--- Data items ---

════════════════════

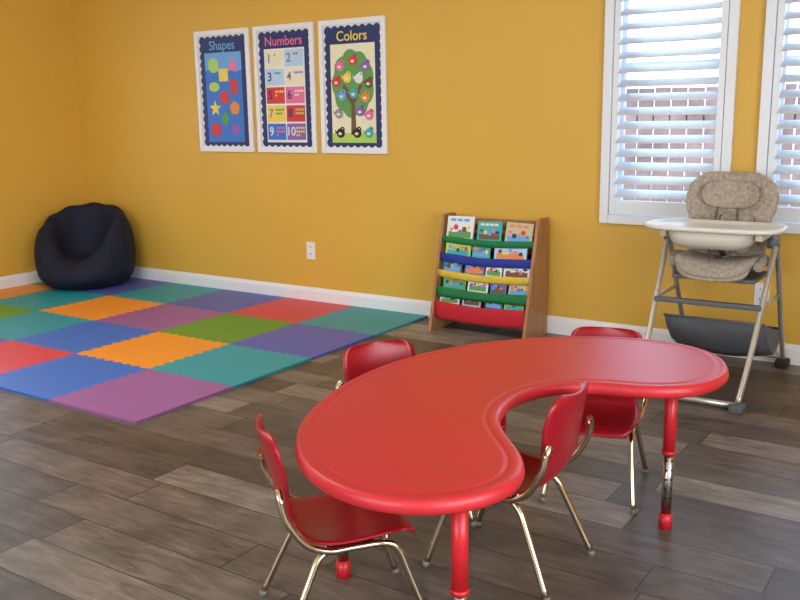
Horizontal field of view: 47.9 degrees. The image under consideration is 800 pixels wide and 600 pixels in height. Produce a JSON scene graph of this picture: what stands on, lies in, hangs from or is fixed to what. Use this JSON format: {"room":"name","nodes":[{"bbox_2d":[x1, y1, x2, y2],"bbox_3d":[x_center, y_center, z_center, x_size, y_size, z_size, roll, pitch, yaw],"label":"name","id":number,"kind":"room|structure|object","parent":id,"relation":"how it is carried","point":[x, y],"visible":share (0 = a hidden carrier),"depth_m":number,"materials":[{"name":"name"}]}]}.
{"room":"children's room","nodes":[
{"label":"children's room","id":0,"kind":"room"},
{"bbox_2d":[0,0,86,276],"bbox_3d":[-4.592,-0.828,4.210,0.120,2.550,7.250,7,14,33],"label":"wall","id":1,"kind":"structure","parent":0,"point":[42,172],"depth_m":6.81,"materials":[{"name":"yellow paint"}]},
{"bbox_2d":[0,271,42,288],"bbox_3d":[-4.520,0.379,4.416,0.016,0.100,7.234,7,14,33],"label":"baseboard","id":2,"kind":"structure","parent":1,"relation":"attached to","point":[26,278],"depth_m":6.81,"materials":[{"name":"white paint"}]},
{"bbox_2d":[0,317,799,599],"bbox_3d":[-1.134,0.873,2.225,8.380,0.080,7.490,7,14,33],"label":"floor","id":3,"kind":"structure","parent":0,"point":[178,504],"depth_m":2.88,"materials":[{"name":"brown wood"}]},
{"bbox_2d":[0,277,427,423],"bbox_3d":[-1.802,0.145,5.545,3.218,0.012,2.288,7,14,33],"label":"play mat","id":4,"kind":"object","parent":3,"relation":"on","point":[134,350],"visible":0.95,"depth_m":5.10,"materials":[{"name":"multicoloured rubber"}]},
{"bbox_2d":[34,202,135,289],"bbox_3d":[-2.370,-0.412,6.777,0.718,0.593,0.718,7,14,33],"label":"bean bag chair","id":5,"kind":"object","parent":4,"relation":"on","point":[91,245],"visible":1,"depth_m":6.67,"materials":[{"name":"black fabric"}]},
{"bbox_2d":[255,413,423,599],"bbox_3d":[-0.149,0.542,2.252,0.397,0.530,0.326,-5,12,-17],"label":"chair","id":6,"kind":"object","parent":3,"relation":"on","point":[326,520],"visible":0.85,"depth_m":2.18,"materials":[{"name":"red plastic"}]},
{"bbox_2d":[335,339,476,538],"bbox_3d":[0.007,0.423,2.819,0.319,0.527,0.389,-7,13,-26],"label":"chair","id":7,"kind":"object","parent":3,"relation":"on","point":[360,359],"visible":0.13,"depth_m":2.92,"materials":[{"name":"red plastic"}]},
{"bbox_2d":[428,212,548,338],"bbox_3d":[0.498,-0.141,5.143,0.620,0.665,0.295,7,14,33],"label":"bookshelf","id":8,"kind":"object","parent":3,"relation":"on","point":[533,320],"visible":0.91,"depth_m":5.07,"materials":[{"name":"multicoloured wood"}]},
{"bbox_2d":[440,216,533,310],"bbox_3d":[0.487,-0.173,5.117,0.561,0.578,0.133,7,14,33],"label":"picture books","id":9,"kind":"object","parent":8,"relation":"in","point":[457,226],"visible":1,"depth_m":5.11,"materials":[{"name":"multicoloured paper"}]},
{"bbox_2d":[422,381,594,599],"bbox_3d":[0.308,0.478,2.502,0.397,0.538,0.326,7,14,33],"label":"chair","id":10,"kind":"object","parent":3,"relation":"on","point":[562,425],"visible":0.75,"depth_m":2.37,"materials":[{"name":"red plastic"}]},
{"bbox_2d":[295,336,728,599],"bbox_3d":[0.288,0.486,2.551,0.841,0.500,1.530,10,16,43],"label":"table","id":11,"kind":"object","parent":3,"relation":"on","point":[423,434],"visible":0.93,"depth_m":2.35,"materials":[{"name":"red plastic"}]},
{"bbox_2d":[539,326,647,514],"bbox_3d":[0.659,0.380,3.003,0.312,0.516,0.381,4,13,20],"label":"chair","id":12,"kind":"object","parent":3,"relation":"on","point":[615,417],"visible":0.43,"depth_m":3.02,"materials":[{"name":"red plastic"}]},
{"bbox_2d":[644,171,789,414],"bbox_3d":[1.450,-0.092,4.120,0.596,0.956,0.890,7,14,33],"label":"high chair","id":13,"kind":"object","parent":3,"relation":"on","point":[728,230],"visible":0.94,"depth_m":4.11,"materials":[{"name":"beige fabric"}]},
{"bbox_2d":[70,0,799,344],"bbox_3d":[0.888,-1.071,4.953,8.380,2.550,0.120,7,14,33],"label":"wall","id":14,"kind":"structure","parent":0,"point":[495,106],"depth_m":5.48,"materials":[{"name":"yellow paint"}]},
{"bbox_2d":[193,27,254,151],"bbox_3d":[-1.214,-1.438,6.217,0.510,0.820,0.022,7,14,33],"label":"framed poster","id":15,"kind":"object","parent":14,"relation":"attached to","point":[222,57],"visible":1,"depth_m":6.21,"materials":[{"name":"blue paper"}]},
{"bbox_2d":[252,22,317,152],"bbox_3d":[-0.755,-1.383,5.917,0.510,0.820,0.022,7,14,33],"label":"framed poster","id":16,"kind":"object","parent":14,"relation":"attached to","point":[284,54],"visible":1,"depth_m":5.91,"materials":[{"name":"multicoloured paper"}]},
{"bbox_2d":[306,242,315,259],"bbox_3d":[-0.598,-0.330,6.049,0.072,0.116,0.010,7,14,33],"label":"wall outlet","id":17,"kind":"object","parent":14,"relation":"attached to","point":[310,245],"visible":1,"depth_m":6.04,"materials":[{"name":"white plastic"}]},
{"bbox_2d":[318,15,387,153],"bbox_3d":[-0.294,-1.328,5.614,0.510,0.820,0.022,7,14,33],"label":"framed poster","id":18,"kind":"object","parent":14,"relation":"attached to","point":[352,51],"visible":1,"depth_m":5.61,"materials":[{"name":"paper"}]},
{"bbox_2d":[131,266,799,365],"bbox_3d":[0.869,0.140,5.148,8.140,0.100,0.016,7,14,33],"label":"baseboard","id":19,"kind":"structure","parent":14,"relation":"attached to","point":[555,324],"depth_m":5.92,"materials":[{"name":"white paint"}]},
{"bbox_2d":[599,0,741,224],"bbox_3d":[1.374,-1.194,4.563,0.670,1.635,0.151,7,14,33],"label":"window","id":20,"kind":"structure","parent":14,"relation":"in","point":[613,209],"depth_m":4.60,"materials":[{"name":"white plastic"}]},
{"bbox_2d":[753,283,769,306],"bbox_3d":[1.799,-0.027,4.481,0.072,0.116,0.010,7,14,33],"label":"wall outlet","id":21,"kind":"object","parent":14,"relation":"attached to","point":[758,288],"visible":0.46,"depth_m":4.49,"materials":[{"name":"white paint"}]},
{"bbox_2d":[756,0,799,233],"bbox_3d":[2.031,-1.115,4.132,0.670,1.635,0.151,7,14,33],"label":"window","id":22,"kind":"structure","parent":14,"relation":"in","point":[776,59],"depth_m":4.28,"materials":[{"name":"white plastic"}]},
{"label":"outside","id":23,"kind":"structure","parent":0,"visible":0},
{"bbox_2d":[634,174,791,206],"bbox_3d":[6.059,-0.839,10.925,30.000,0.100,15.220,7,14,33],"label":"ground","id":24,"kind":"structure","parent":23,"point":[635,174],"depth_m":15.64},
{"bbox_2d":[623,84,799,206],"bbox_3d":[3.326,-1.001,7.642,15.000,1.640,0.070,7,14,33],"label":"fence","id":25,"kind":"object","parent":24,"relation":"on","point":[788,101],"visible":0.05,"depth_m":8.07,"materials":[{"name":"brown wood"}]}
]}

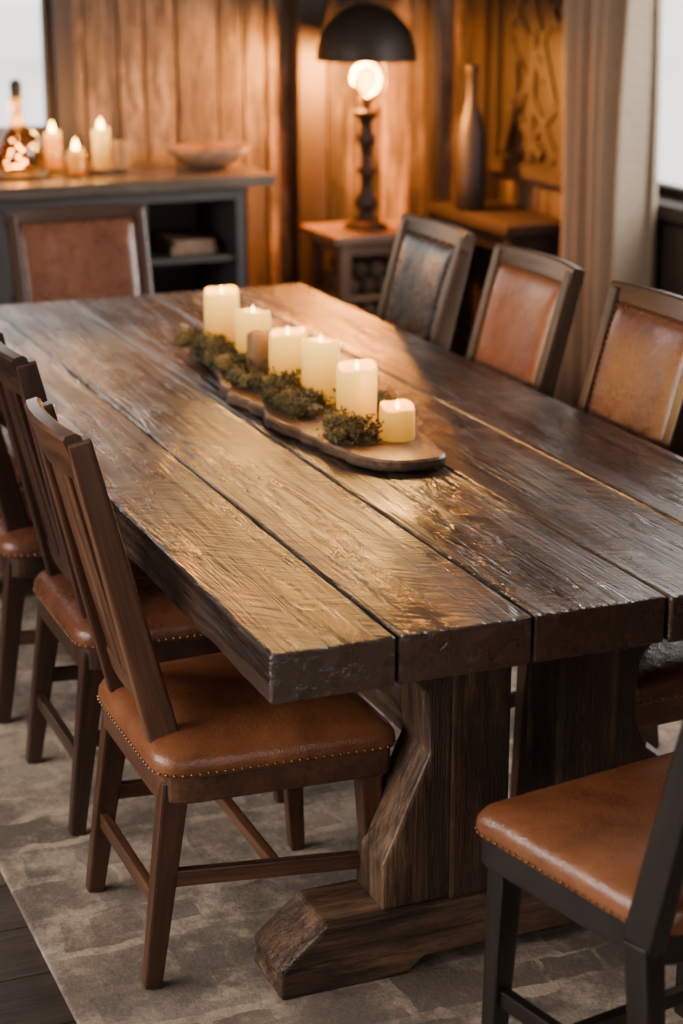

════════════════════

--- Problem to work on ---
Using the records above, select and copy every line that has the word "children".

--- Exercise answer ---
{"room":"children's room","nodes":[
{"label":"children's room","id":0,"kind":"room"},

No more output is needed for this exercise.